В Баб эль-Уэде он расположился за плетеным столиком. С балкона видны были низкие домики. Чуть подальше — взъерошенный шелк моря. Жидкая похлебка, страница, посвященная вопросам культуры, Гим — все это не столь важно. Главное — иметь возможность бродить в свои двадцать лет на просторе, где-нибудь в березовой роще, вставать на рассвете, занимающемся над миром, и говорить себе: нет, впереди у меня — не смерть.
Вот о чем хотелось бы написать Мураду для читателей своей газеты, но простор, осененный канадскими кленами, — на это читателям его газеты было решительно наплевать. Им хотелось узнать что-нибудь о своих собственных рассветах, занимающихся над зарослями кактусов или над полями альфы — алжирского ковыля. Поди объясни им, что это одно и то же, что между ними и полярными льдами… «Я так давно тебя люблю»… ну и что?
На самом верху чистого листа бумаги Мурад написал: «Ответ из Гаваны». Потом зачеркнул. Это скорее годилось для международного комментария или какого-нибудь сенсационного сообщения. И в том, и в другом случае читатель будет разочарован. Сироп с миндальным молоком? Легко сказать. Вот когда требуется что-нибудь взамен, тут-то и начинается самое смешное.

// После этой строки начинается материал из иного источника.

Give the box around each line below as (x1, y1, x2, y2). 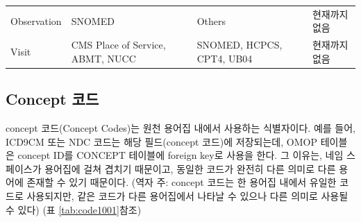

На фоне темного неба слабо мерцали огни гавани. Волны нашептывали о лете, о пляжах и морском просторе. Ледяным тюрьмам, медленному увязанию в горячих песках море служило контрапунктом, противовесом, олицетворяя собой непрерывное движение, сулящее избавление. Мурад прислушивался: сначала глухой удар, потом более звонкий плеск воды, когда она убегает по камням. Внезапно шум моря привел механизм в действие. Сделать что-то до того, как наступит смерть.